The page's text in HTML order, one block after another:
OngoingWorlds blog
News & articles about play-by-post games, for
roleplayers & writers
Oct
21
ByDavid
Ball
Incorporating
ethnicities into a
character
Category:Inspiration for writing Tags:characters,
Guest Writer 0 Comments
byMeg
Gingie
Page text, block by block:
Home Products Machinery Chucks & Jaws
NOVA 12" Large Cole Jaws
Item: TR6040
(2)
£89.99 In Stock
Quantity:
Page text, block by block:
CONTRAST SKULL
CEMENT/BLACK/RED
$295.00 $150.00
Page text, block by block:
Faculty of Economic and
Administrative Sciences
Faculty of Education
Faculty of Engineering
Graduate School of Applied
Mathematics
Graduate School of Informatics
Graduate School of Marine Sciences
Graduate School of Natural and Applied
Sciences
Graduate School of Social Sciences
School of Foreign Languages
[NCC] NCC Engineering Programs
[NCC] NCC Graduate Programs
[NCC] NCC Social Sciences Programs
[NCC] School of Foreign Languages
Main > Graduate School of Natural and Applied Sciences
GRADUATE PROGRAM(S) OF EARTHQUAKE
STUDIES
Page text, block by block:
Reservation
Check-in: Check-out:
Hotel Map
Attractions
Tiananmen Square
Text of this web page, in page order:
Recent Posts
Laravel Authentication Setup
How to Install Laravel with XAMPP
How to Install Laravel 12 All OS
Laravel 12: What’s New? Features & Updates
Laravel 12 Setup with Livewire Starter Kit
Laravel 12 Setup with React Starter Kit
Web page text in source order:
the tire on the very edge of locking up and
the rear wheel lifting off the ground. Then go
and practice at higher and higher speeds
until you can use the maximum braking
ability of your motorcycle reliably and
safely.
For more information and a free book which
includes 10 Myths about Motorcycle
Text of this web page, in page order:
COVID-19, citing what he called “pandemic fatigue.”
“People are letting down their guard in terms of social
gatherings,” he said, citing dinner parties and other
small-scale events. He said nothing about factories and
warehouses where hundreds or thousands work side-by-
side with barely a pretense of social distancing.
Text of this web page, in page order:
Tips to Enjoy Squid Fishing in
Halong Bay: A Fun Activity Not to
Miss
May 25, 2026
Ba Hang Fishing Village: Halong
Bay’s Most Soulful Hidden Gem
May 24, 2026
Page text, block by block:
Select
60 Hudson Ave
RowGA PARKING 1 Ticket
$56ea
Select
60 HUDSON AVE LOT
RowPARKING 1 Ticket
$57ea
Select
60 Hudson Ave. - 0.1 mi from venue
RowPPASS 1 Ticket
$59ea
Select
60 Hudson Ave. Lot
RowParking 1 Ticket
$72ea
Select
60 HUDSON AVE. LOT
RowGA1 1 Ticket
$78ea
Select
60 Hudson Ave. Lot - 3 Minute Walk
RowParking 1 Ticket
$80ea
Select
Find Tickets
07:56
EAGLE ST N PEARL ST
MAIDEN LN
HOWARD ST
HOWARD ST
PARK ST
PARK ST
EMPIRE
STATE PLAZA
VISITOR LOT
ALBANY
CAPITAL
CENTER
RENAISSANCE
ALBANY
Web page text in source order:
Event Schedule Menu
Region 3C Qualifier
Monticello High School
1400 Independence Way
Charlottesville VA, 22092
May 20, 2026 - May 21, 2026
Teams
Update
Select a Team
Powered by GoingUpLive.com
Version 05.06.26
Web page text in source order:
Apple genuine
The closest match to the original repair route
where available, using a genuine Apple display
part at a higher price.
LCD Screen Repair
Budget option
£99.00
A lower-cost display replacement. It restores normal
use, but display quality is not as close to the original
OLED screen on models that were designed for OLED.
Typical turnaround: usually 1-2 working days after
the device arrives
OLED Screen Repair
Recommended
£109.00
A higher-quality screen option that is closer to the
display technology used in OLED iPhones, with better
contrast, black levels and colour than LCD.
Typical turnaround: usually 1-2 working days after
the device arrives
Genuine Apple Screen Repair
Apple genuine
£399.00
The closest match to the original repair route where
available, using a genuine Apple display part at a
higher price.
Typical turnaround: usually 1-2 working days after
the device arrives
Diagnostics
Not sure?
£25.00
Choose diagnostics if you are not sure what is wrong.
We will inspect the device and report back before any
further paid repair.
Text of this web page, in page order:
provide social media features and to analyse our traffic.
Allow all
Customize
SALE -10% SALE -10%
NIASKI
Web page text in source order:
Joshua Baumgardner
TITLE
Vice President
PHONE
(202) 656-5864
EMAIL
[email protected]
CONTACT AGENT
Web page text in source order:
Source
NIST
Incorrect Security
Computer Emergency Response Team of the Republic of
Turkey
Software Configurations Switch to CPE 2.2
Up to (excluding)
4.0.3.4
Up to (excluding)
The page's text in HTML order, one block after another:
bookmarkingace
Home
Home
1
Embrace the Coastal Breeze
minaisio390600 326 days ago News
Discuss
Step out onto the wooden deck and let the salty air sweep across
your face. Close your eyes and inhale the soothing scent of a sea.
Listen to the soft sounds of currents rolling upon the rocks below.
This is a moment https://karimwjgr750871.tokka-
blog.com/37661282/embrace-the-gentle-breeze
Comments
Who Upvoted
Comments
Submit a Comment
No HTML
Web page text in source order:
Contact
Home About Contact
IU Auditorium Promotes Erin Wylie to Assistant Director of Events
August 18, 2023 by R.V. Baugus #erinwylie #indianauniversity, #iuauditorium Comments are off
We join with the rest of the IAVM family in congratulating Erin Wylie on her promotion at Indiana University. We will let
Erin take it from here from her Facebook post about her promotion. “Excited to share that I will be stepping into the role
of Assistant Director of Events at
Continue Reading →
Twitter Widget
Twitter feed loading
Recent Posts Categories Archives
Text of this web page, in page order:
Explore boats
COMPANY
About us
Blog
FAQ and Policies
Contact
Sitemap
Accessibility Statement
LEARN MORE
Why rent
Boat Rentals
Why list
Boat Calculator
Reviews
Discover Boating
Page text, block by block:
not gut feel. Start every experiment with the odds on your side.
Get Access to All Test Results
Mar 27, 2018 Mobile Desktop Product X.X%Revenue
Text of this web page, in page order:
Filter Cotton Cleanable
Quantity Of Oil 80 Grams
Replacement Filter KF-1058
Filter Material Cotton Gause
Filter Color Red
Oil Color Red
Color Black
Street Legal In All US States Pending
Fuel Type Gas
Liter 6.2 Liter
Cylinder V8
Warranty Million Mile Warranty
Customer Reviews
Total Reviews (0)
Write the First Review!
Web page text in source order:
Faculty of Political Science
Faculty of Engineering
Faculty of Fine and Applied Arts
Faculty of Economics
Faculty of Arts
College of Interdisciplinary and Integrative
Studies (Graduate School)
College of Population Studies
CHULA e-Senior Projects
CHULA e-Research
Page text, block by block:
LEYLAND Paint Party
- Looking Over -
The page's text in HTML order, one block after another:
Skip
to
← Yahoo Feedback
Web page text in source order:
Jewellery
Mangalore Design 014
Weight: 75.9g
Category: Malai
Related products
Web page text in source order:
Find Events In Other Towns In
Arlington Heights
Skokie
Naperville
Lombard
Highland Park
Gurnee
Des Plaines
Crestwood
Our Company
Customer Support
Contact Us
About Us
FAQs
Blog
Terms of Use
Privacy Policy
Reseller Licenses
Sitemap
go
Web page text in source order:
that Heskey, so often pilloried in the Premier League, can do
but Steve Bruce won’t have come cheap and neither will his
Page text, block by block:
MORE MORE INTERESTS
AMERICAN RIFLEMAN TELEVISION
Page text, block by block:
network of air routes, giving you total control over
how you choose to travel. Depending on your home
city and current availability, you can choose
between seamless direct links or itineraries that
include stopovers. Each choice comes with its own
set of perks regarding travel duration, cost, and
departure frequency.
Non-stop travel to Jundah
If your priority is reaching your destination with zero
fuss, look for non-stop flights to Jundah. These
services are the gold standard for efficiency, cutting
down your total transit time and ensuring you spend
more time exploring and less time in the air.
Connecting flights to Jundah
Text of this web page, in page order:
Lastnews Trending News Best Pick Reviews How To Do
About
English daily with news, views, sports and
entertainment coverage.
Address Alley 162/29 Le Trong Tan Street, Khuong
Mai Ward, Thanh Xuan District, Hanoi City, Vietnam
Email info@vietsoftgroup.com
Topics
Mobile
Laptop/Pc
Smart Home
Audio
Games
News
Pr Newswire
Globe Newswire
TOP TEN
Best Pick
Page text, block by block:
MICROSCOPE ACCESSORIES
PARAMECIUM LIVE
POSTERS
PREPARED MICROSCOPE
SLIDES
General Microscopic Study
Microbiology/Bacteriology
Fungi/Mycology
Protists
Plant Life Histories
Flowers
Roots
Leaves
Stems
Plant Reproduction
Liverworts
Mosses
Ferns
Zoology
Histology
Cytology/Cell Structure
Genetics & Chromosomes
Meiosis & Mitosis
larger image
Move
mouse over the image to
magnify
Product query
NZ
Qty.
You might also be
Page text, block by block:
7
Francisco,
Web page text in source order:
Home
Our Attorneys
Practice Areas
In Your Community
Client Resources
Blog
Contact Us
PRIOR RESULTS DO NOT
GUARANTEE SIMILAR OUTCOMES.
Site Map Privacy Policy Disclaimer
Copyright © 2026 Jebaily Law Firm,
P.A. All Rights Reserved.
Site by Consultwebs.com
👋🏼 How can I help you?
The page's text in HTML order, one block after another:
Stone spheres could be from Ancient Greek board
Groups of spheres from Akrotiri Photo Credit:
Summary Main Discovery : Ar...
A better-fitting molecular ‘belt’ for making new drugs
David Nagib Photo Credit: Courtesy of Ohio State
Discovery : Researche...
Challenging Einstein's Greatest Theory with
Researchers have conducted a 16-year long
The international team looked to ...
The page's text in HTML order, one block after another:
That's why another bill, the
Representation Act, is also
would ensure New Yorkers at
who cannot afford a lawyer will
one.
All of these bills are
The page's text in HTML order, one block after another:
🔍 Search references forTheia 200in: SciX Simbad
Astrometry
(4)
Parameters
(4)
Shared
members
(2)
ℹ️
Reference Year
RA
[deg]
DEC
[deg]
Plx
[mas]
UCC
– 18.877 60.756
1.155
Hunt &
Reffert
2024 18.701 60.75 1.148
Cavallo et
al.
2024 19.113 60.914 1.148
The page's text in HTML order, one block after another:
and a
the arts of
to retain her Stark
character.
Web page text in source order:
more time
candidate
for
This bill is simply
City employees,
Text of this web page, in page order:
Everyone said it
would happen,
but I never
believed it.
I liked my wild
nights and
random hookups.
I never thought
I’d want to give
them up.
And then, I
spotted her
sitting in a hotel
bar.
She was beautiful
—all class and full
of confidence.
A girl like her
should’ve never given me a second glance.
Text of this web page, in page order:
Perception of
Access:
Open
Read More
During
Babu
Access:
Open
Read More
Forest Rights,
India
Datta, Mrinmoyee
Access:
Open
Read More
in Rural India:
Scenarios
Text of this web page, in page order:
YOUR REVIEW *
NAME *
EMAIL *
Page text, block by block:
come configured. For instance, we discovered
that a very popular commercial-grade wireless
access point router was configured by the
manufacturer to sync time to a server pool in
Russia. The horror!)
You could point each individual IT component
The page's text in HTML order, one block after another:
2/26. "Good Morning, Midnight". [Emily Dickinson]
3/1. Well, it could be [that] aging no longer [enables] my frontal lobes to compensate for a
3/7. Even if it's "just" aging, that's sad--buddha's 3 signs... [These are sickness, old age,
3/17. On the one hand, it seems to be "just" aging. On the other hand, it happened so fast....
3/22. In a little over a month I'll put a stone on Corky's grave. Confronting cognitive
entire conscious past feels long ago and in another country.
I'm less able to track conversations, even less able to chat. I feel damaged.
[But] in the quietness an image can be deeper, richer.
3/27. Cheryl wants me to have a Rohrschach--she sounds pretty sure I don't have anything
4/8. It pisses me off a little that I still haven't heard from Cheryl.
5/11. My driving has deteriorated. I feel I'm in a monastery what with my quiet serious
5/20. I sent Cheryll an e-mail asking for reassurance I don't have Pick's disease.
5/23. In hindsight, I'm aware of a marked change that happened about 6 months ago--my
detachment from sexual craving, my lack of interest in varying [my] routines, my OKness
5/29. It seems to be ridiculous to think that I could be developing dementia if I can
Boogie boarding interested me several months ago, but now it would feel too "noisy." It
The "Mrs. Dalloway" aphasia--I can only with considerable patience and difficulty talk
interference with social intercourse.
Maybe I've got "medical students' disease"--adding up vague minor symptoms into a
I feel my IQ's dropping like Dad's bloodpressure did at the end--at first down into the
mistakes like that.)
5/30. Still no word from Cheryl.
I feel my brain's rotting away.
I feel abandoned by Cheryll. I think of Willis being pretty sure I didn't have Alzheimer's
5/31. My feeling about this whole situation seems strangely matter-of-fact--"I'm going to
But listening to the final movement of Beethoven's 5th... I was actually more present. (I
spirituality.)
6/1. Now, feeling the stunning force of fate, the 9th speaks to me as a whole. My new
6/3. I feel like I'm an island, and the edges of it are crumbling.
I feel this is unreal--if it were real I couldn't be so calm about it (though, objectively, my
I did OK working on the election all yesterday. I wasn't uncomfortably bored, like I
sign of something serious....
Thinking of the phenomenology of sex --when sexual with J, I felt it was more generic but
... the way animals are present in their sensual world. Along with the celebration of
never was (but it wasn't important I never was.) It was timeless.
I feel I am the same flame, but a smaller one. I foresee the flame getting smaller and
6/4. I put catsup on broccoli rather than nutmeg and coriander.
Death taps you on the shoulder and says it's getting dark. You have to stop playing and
################
TASK:
From the records above, reproduce exactly the lines from the one with "Choose diagnostics if" to the one with "IU Auditorium Promotes", both included, and no others.

YOUR SOLUTION:
Choose diagnostics if you are not sure what is wrong.
We will inspect the device and report back before any
further paid repair.
Text of this web page, in page order:
provide social media features and to analyse our traffic.
Allow all
Customize
SALE -10% SALE -10%
NIASKI
Web page text in source order:
Joshua Baumgardner
TITLE
Vice President
PHONE
(202) 656-5864
EMAIL
[email protected]
CONTACT AGENT
Web page text in source order:
Source
NIST
Incorrect Security
Computer Emergency Response Team of the Republic of
Turkey
Software Configurations Switch to CPE 2.2
Up to (excluding)
4.0.3.4
Up to (excluding)
The page's text in HTML order, one block after another:
bookmarkingace
Home
Home
1
Embrace the Coastal Breeze
minaisio390600 326 days ago News
Discuss
Step out onto the wooden deck and let the salty air sweep across
your face. Close your eyes and inhale the soothing scent of a sea.
Listen to the soft sounds of currents rolling upon the rocks below.
This is a moment https://karimwjgr750871.tokka-
blog.com/37661282/embrace-the-gentle-breeze
Comments
Who Upvoted
Comments
Submit a Comment
No HTML
Web page text in source order:
Contact
Home About Contact
IU Auditorium Promotes Erin Wylie to Assistant Director of Events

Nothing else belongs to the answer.